> WHAT YOU WILL DO
Would you transcribe the records below exactly, omitting every picture?

** EXTRACTED DATA follows **

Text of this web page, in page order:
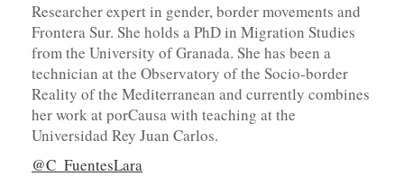
Researcher expert in gender, border movements and
Frontera Sur. She holds a PhD in Migration Studies
from the University of Granada. She has been a
technician at the Observatory of the Socio-border
Reality of the Mediterranean and currently combines
her work at porCausa with teaching at the
Universidad Rey Juan Carlos.
@C_FuentesLara
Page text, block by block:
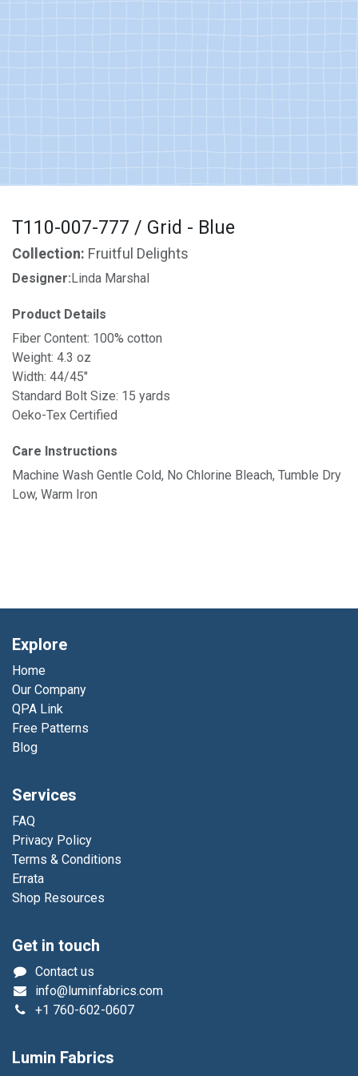
T110-007-777 / Grid - Blue
Collection: Fruitful Delights
Designer:Linda Marshal
Product Details
Fiber Content: 100% cotton
Weight: 4.3 oz
Width: 44/45"
Standard Bolt Size: 15 yards
Oeko-Tex Certified
Care Instructions
Machine Wash Gentle Cold, No Chlorine Bleach, Tumble Dry
Low, Warm Iron
Explore
Home
Our Company
QPA Link
Free Patterns
Blog
Services
FAQ
Privacy Policy
Terms & Conditions
Errata
Shop Resources
Get in touch
Contact us
info@luminfabrics.com
+1 760-602-0607
Lumin Fabrics
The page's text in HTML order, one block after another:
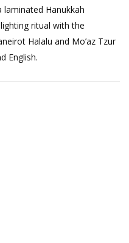
laminated Hanukkah
ritual with the
Halalu and Mo’az Tzur
English.
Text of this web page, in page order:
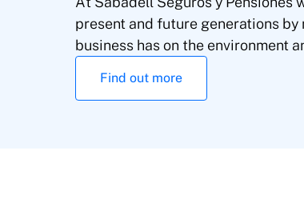
present and future generations
business has on the environment
Find out more
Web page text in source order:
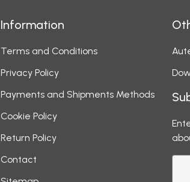
Information
Terms and Conditions
Privacy Policy
Payments and Shipments Methods
Cookie Policy
Return Policy
Contact
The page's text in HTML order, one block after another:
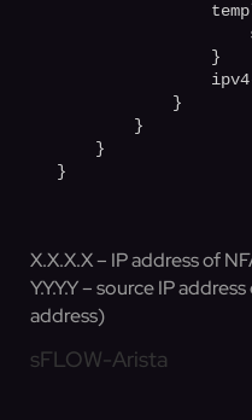
                }
            }
        }
    }
X.X.X.X – IP address of
Y.Y.Y.Y – source IP
address)
sFLOW-Arista
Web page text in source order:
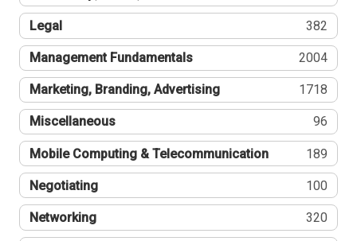
Legal 382
Management Fundamentals 2004
Marketing, Branding, Advertising 1718
Miscellaneous 96
Mobile Computing & Telecommunication 189
Negotiating 100
Networking 320
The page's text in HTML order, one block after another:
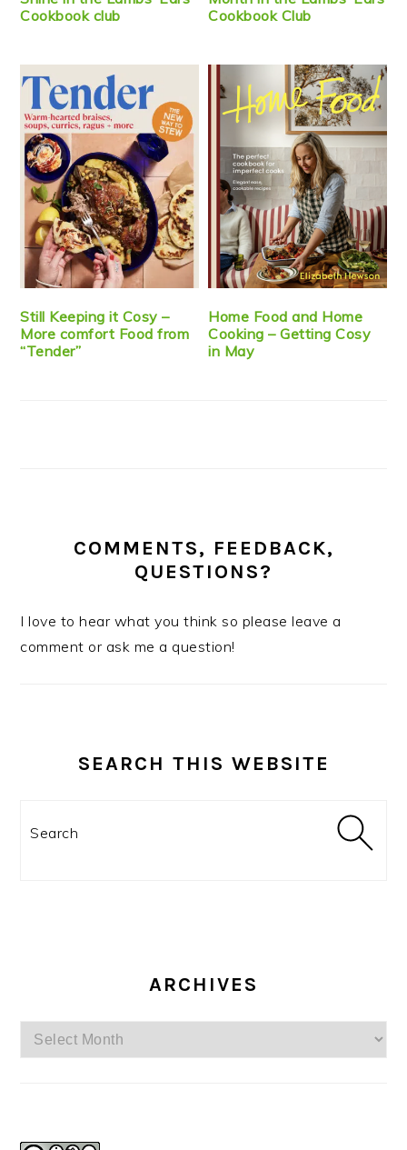
Cookbook club
Cookbook Club
Still Keeping it Cosy –
More comfort Food from
“Tender”
Home Food and Home
Cooking – Getting Cosy
in May
COMMENTS, FEEDBACK,
QUESTIONS?
I love to hear what you think so please leave a
comment or ask me a question!
SEARCH THIS WEBSITE
ARCHIVES
Archives
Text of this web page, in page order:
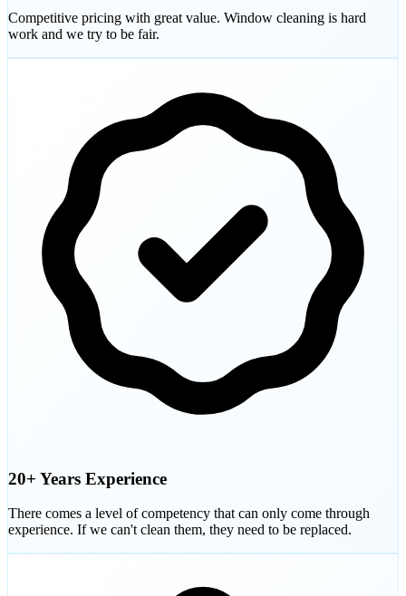
Competitive pricing with great value. Window cleaning is hard
work and we try to be fair.
20+ Years Experience
There comes a level of competency that can only come through
experience. If we can't clean them, they need to be replaced.
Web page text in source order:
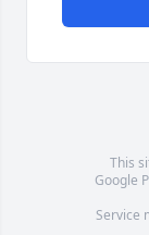
This
Google
Service
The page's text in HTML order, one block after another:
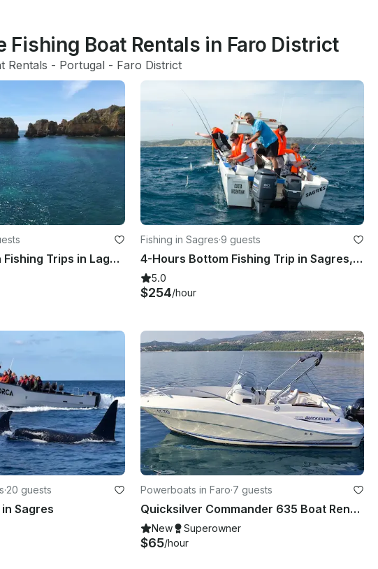
Fishing Boat Rentals in Faro District
Rentals - Portugal - Faro District
Exciting Deep Sea Fishing Trips in Lagos, Portugal
Fishing in Sagres·9 guests
4-Hours Bottom Fishing Trip in Sagres, Faro
5.0
$254/hour
·20 guests
Sagres
Powerboats in Faro·7 guests
Quicksilver Commander 635 Boat Rental in Faro, Portugal
New Superowner
$65/hour
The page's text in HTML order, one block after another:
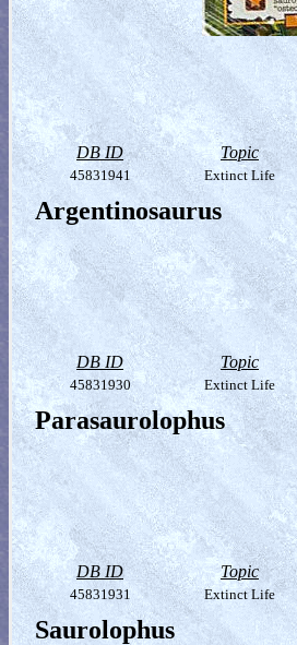
DB ID Topic
45831941 Extinct Life
Argentinosaurus
DB ID Topic
45831930 Extinct Life
Parasaurolophus
DB ID Topic
45831931 Extinct Life
Saurolophus
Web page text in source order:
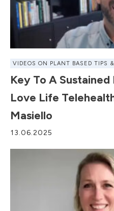
VIDEOS ON PLANT BASED TIPS
Key To A
Love Life
Masiello
13.06.2025
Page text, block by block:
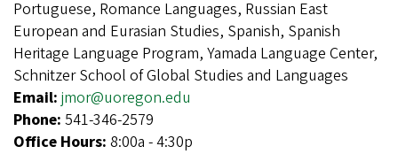
Portuguese, Romance Languages, Russian East
European and Eurasian Studies, Spanish, Spanish
Heritage Language Program, Yamada Language Center,
Schnitzer School of Global Studies and Languages
Email: jmor@uoregon.edu
Phone: 541-346-2579
Office Hours: 8:00a - 4:30p
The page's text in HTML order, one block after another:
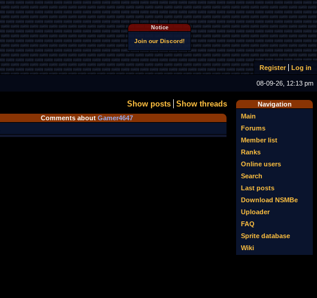
Notice
Join our Discord!
Register Log in
08-09-26, 12:13 pm
Navigation
Main
Forums
Member list
Ranks
Online users
Search
Last posts
Download NSMBe
Uploader
FAQ
Sprite database
Wiki
Show posts Show threads
Comments about Gamer4647
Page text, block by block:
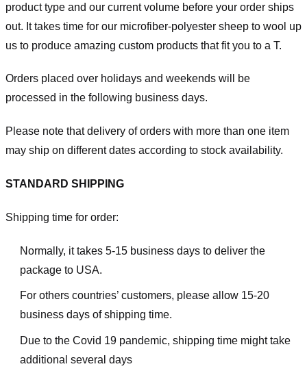
product type and our current volume before your order ships
out. It takes time for our microfiber-polyester sheep to wool up
us to produce amazing custom products that fit you to a T.
Orders placed over holidays and weekends will be
processed in the following business days.
Please note that delivery of orders with more than one item
may ship on different dates according to stock availability.
STANDARD SHIPPING
Shipping time for order:
Normally, it takes 5-15 business days to deliver the
package to USA.
For others countries’ customers, please allow 15-20
business days of shipping time.
Due to the Covid 19 pandemic, shipping time might take
additional several days
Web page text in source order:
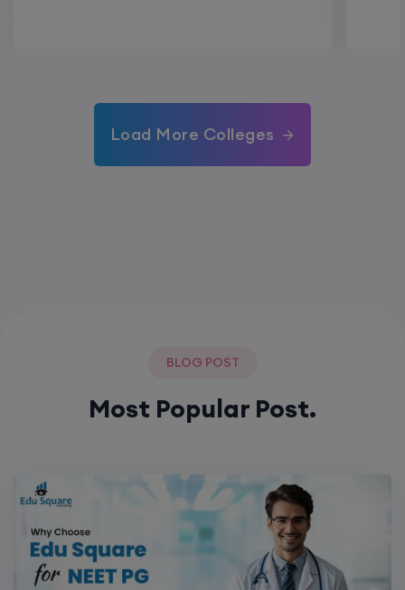
Load More Colleges
BLOG POST
Most Popular Post.
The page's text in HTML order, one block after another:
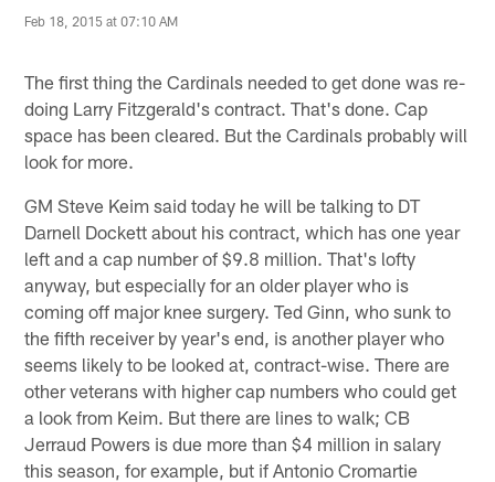
Feb 18, 2015 at 07:10 AM
The first thing the Cardinals needed to get done was re-
doing Larry Fitzgerald's contract. That's done. Cap
space has been cleared. But the Cardinals probably will
look for more.
GM Steve Keim said today he will be talking to DT
Darnell Dockett about his contract, which has one year
left and a cap number of $9.8 million. That's lofty
anyway, but especially for an older player who is
coming off major knee surgery. Ted Ginn, who sunk to
the fifth receiver by year's end, is another player who
seems likely to be looked at, contract-wise. There are
other veterans with higher cap numbers who could get
a look from Keim. But there are lines to walk; CB
Jerraud Powers is due more than $4 million in salary
this season, for example, but if Antonio Cromartie

** End of EXTRACTED DATA **

> OUTPUT FOR THIS EXERCISE
Text of this web page, in page order:
Researcher expert in gender, border movements and
Frontera Sur. She holds a PhD in Migration Studies
from the University of Granada. She has been a
technician at the Observatory of the Socio-border
Reality of the Mediterranean and currently combines
her work at porCausa with teaching at the
Universidad Rey Juan Carlos.
@C_FuentesLara
Page text, block by block:
T110-007-777 / Grid - Blue
Collection: Fruitful Delights
Designer:Linda Marshal
Product Details
Fiber Content: 100% cotton
Weight: 4.3 oz
Width: 44/45"
Standard Bolt Size: 15 yards
Oeko-Tex Certified
Care Instructions
Machine Wash Gentle Cold, No Chlorine Bleach, Tumble Dry
Low, Warm Iron
Explore
Home
Our Company
QPA Link
Free Patterns
Blog
Services
FAQ
Privacy Policy
Terms & Conditions
Errata
Shop Resources
Get in touch
Contact us
info@luminfabrics.com
+1 760-602-0607
Lumin Fabrics
The page's text in HTML order, one block after another:
laminated Hanukkah
ritual with the
Halalu and Mo’az Tzur
English.
Text of this web page, in page order:
present and future generations
business has on the environment
Find out more
Web page text in source order:
Information
Terms and Conditions
Privacy Policy
Payments and Shipments Methods
Cookie Policy
Return Policy
Contact
The page's text in HTML order, one block after another:
                }
            }
        }
    }
X.X.X.X – IP address of
Y.Y.Y.Y – source IP
address)
sFLOW-Arista
Web page text in source order:
Legal 382
Management Fundamentals 2004
Marketing, Branding, Advertising 1718
Miscellaneous 96
Mobile Computing & Telecommunication 189
Negotiating 100
Networking 320
The page's text in HTML order, one block after another:
Cookbook club
Cookbook Club
Still Keeping it Cosy –
More comfort Food from
“Tender”
Home Food and Home
Cooking – Getting Cosy
in May
COMMENTS, FEEDBACK,
QUESTIONS?
I love to hear what you think so please leave a
comment or ask me a question!
SEARCH THIS WEBSITE
ARCHIVES
Archives
Text of this web page, in page order:
Competitive pricing with great value. Window cleaning is hard
work and we try to be fair.
20+ Years Experience
There comes a level of competency that can only come through
experience. If we can't clean them, they need to be replaced.
Web page text in source order:
This
Google
Service
The page's text in HTML order, one block after another:
Fishing Boat Rentals in Faro District
Rentals - Portugal - Faro District
Exciting Deep Sea Fishing Trips in Lagos, Portugal
Fishing in Sagres·9 guests
4-Hours Bottom Fishing Trip in Sagres, Faro
5.0
$254/hour
·20 guests
Sagres
Powerboats in Faro·7 guests
Quicksilver Commander 635 Boat Rental in Faro, Portugal
New Superowner
$65/hour
The page's text in HTML order, one block after another:
DB ID Topic
45831941 Extinct Life
Argentinosaurus
DB ID Topic
45831930 Extinct Life
Parasaurolophus
DB ID Topic
45831931 Extinct Life
Saurolophus
Web page text in source order:
VIDEOS ON PLANT BASED TIPS
Key To A
Love Life
Masiello
13.06.2025
Page text, block by block:
Portuguese, Romance Languages, Russian East
European and Eurasian Studies, Spanish, Spanish
Heritage Language Program, Yamada Language Center,
Schnitzer School of Global Studies and Languages
Email: jmor@uoregon.edu
Phone: 541-346-2579
Office Hours: 8:00a - 4:30p
The page's text in HTML order, one block after another:
Notice
Join our Discord!
Register Log in
08-09-26, 12:13 pm
Navigation
Main
Forums
Member list
Ranks
Online users
Search
Last posts
Download NSMBe
Uploader
FAQ
Sprite database
Wiki
Show posts Show threads
Comments about Gamer4647
Page text, block by block:
product type and our current volume before your order ships
out. It takes time for our microfiber-polyester sheep to wool up
us to produce amazing custom products that fit you to a T.
Orders placed over holidays and weekends will be
processed in the following business days.
Please note that delivery of orders with more than one item
may ship on different dates according to stock availability.
STANDARD SHIPPING
Shipping time for order:
Normally, it takes 5-15 business days to deliver the
package to USA.
For others countries’ customers, please allow 15-20
business days of shipping time.
Due to the Covid 19 pandemic, shipping time might take
additional several days
Web page text in source order:
Load More Colleges
BLOG POST
Most Popular Post.
The page's text in HTML order, one block after another:
Feb 18, 2015 at 07:10 AM
The first thing the Cardinals needed to get done was re-
doing Larry Fitzgerald's contract. That's done. Cap
space has been cleared. But the Cardinals probably will
look for more.
GM Steve Keim said today he will be talking to DT
Darnell Dockett about his contract, which has one year
left and a cap number of $9.8 million. That's lofty
anyway, but especially for an older player who is
coming off major knee surgery. Ted Ginn, who sunk to
the fifth receiver by year's end, is another player who
seems likely to be looked at, contract-wise. There are
other veterans with higher cap numbers who could get
a look from Keim. But there are lines to walk; CB
Jerraud Powers is due more than $4 million in salary
this season, for example, but if Antonio Cromartie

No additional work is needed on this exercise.